Recorded data
——————————
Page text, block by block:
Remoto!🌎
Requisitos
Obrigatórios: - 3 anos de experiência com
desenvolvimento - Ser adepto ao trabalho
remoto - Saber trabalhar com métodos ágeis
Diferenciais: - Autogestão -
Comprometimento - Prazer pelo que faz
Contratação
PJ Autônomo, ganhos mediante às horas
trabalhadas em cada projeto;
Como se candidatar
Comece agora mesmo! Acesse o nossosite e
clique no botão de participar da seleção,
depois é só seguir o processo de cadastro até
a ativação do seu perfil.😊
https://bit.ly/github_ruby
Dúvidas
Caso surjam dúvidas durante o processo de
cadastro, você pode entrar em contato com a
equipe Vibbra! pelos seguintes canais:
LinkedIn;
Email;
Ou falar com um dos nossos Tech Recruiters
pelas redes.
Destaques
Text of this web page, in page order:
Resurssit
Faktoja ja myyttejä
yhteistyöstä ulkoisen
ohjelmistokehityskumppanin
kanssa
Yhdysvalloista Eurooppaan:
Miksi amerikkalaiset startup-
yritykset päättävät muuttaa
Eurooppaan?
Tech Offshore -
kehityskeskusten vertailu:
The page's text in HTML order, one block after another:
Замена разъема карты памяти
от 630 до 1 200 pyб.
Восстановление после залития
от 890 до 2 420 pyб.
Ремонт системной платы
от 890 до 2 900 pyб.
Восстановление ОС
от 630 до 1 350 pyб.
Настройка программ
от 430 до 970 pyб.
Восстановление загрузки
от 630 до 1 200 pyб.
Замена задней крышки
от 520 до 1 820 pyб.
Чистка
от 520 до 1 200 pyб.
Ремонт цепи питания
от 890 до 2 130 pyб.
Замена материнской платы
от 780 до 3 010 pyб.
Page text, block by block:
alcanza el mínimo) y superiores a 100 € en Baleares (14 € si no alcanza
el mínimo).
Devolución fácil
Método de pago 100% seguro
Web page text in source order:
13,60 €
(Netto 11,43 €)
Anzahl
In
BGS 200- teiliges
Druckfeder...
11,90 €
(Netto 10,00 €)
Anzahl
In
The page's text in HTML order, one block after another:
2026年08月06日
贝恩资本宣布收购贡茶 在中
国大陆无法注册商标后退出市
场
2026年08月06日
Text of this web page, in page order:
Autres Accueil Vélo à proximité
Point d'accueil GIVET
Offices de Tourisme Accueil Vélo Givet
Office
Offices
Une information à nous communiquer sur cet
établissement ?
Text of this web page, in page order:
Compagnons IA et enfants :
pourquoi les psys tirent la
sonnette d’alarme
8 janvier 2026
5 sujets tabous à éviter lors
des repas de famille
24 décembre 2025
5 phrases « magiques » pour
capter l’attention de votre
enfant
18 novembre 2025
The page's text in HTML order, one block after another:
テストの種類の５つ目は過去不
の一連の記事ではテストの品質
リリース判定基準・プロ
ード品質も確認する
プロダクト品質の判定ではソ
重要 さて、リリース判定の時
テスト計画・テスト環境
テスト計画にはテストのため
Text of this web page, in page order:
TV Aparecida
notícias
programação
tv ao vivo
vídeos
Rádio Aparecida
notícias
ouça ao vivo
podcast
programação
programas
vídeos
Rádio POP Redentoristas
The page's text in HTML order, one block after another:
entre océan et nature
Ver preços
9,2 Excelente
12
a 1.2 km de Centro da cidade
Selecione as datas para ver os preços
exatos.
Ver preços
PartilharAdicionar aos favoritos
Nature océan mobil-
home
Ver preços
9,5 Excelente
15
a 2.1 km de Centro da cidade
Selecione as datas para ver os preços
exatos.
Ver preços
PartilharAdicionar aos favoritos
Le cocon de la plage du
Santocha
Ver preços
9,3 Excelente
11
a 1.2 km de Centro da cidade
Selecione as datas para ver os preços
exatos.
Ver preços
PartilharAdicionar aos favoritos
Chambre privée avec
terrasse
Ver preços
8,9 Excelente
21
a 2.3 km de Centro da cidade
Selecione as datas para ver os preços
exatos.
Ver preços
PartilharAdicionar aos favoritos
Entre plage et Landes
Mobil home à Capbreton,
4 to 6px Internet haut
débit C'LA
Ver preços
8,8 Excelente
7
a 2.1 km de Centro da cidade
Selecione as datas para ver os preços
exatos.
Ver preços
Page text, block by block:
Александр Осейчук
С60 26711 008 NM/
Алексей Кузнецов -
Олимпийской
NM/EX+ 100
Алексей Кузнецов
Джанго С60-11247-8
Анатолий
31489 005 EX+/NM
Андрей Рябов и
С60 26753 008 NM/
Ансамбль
——————————
**DESCRIPTION OF THE TASK**: Every line of the data should be output exactly as it was given.

**OUTPUT FOR THIS EXERCISE**:
Page text, block by block:
Remoto!🌎
Requisitos
Obrigatórios: - 3 anos de experiência com
desenvolvimento - Ser adepto ao trabalho
remoto - Saber trabalhar com métodos ágeis
Diferenciais: - Autogestão -
Comprometimento - Prazer pelo que faz
Contratação
PJ Autônomo, ganhos mediante às horas
trabalhadas em cada projeto;
Como se candidatar
Comece agora mesmo! Acesse o nossosite e
clique no botão de participar da seleção,
depois é só seguir o processo de cadastro até
a ativação do seu perfil.😊
https://bit.ly/github_ruby
Dúvidas
Caso surjam dúvidas durante o processo de
cadastro, você pode entrar em contato com a
equipe Vibbra! pelos seguintes canais:
LinkedIn;
Email;
Ou falar com um dos nossos Tech Recruiters
pelas redes.
Destaques
Text of this web page, in page order:
Resurssit
Faktoja ja myyttejä
yhteistyöstä ulkoisen
ohjelmistokehityskumppanin
kanssa
Yhdysvalloista Eurooppaan:
Miksi amerikkalaiset startup-
yritykset päättävät muuttaa
Eurooppaan?
Tech Offshore -
kehityskeskusten vertailu:
The page's text in HTML order, one block after another:
Замена разъема карты памяти
от 630 до 1 200 pyб.
Восстановление после залития
от 890 до 2 420 pyб.
Ремонт системной платы
от 890 до 2 900 pyб.
Восстановление ОС
от 630 до 1 350 pyб.
Настройка программ
от 430 до 970 pyб.
Восстановление загрузки
от 630 до 1 200 pyб.
Замена задней крышки
от 520 до 1 820 pyб.
Чистка
от 520 до 1 200 pyб.
Ремонт цепи питания
от 890 до 2 130 pyб.
Замена материнской платы
от 780 до 3 010 pyб.
Page text, block by block:
alcanza el mínimo) y superiores a 100 € en Baleares (14 € si no alcanza
el mínimo).
Devolución fácil
Método de pago 100% seguro
Web page text in source order:
13,60 €
(Netto 11,43 €)
Anzahl
In
BGS 200- teiliges
Druckfeder...
11,90 €
(Netto 10,00 €)
Anzahl
In
The page's text in HTML order, one block after another:
2026年08月06日
贝恩资本宣布收购贡茶 在中
国大陆无法注册商标后退出市
场
2026年08月06日
Text of this web page, in page order:
Autres Accueil Vélo à proximité
Point d'accueil GIVET
Offices de Tourisme Accueil Vélo Givet
Office
Offices
Une information à nous communiquer sur cet
établissement ?
Text of this web page, in page order:
Compagnons IA et enfants :
pourquoi les psys tirent la
sonnette d’alarme
8 janvier 2026
5 sujets tabous à éviter lors
des repas de famille
24 décembre 2025
5 phrases « magiques » pour
capter l’attention de votre
enfant
18 novembre 2025
The page's text in HTML order, one block after another:
テストの種類の５つ目は過去不
の一連の記事ではテストの品質
リリース判定基準・プロ
ード品質も確認する
プロダクト品質の判定ではソ
重要 さて、リリース判定の時
テスト計画・テスト環境
テスト計画にはテストのため
Text of this web page, in page order:
TV Aparecida
notícias
programação
tv ao vivo
vídeos
Rádio Aparecida
notícias
ouça ao vivo
podcast
programação
programas
vídeos
Rádio POP Redentoristas
The page's text in HTML order, one block after another:
entre océan et nature
Ver preços
9,2 Excelente
12
a 1.2 km de Centro da cidade
Selecione as datas para ver os preços
exatos.
Ver preços
PartilharAdicionar aos favoritos
Nature océan mobil-
home
Ver preços
9,5 Excelente
15
a 2.1 km de Centro da cidade
Selecione as datas para ver os preços
exatos.
Ver preços
PartilharAdicionar aos favoritos
Le cocon de la plage du
Santocha
Ver preços
9,3 Excelente
11
a 1.2 km de Centro da cidade
Selecione as datas para ver os preços
exatos.
Ver preços
PartilharAdicionar aos favoritos
Chambre privée avec
terrasse
Ver preços
8,9 Excelente
21
a 2.3 km de Centro da cidade
Selecione as datas para ver os preços
exatos.
Ver preços
PartilharAdicionar aos favoritos
Entre plage et Landes
Mobil home à Capbreton,
4 to 6px Internet haut
débit C'LA
Ver preços
8,8 Excelente
7
a 2.1 km de Centro da cidade
Selecione as datas para ver os preços
exatos.
Ver preços
Page text, block by block:
Александр Осейчук
С60 26711 008 NM/
Алексей Кузнецов -
Олимпийской
NM/EX+ 100
Алексей Кузнецов
Джанго С60-11247-8
Анатолий
31489 005 EX+/NM
Андрей Рябов и
С60 26753 008 NM/
Ансамбль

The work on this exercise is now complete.